▶ _Task requirements_
The answer must be every line of the records below that contains the word "Business", copied out.

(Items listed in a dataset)
····················

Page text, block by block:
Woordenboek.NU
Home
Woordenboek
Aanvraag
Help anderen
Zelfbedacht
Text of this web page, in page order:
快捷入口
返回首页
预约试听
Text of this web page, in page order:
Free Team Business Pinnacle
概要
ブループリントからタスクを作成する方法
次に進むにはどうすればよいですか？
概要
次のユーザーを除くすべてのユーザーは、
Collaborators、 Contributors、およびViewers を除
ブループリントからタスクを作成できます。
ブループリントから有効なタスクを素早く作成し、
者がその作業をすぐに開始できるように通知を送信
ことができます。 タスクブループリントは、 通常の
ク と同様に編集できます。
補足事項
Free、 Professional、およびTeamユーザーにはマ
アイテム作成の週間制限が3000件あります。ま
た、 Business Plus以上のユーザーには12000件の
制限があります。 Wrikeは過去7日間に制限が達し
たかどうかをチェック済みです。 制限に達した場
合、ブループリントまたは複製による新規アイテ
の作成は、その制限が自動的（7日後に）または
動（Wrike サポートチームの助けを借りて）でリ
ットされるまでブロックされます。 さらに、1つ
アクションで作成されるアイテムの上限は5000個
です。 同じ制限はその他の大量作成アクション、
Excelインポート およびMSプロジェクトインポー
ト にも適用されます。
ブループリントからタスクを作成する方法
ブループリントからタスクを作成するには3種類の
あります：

····················

▶ _Solution to the problem_
Free Team Business Pinnacle
た、 Business Plus以上のユーザーには12000件の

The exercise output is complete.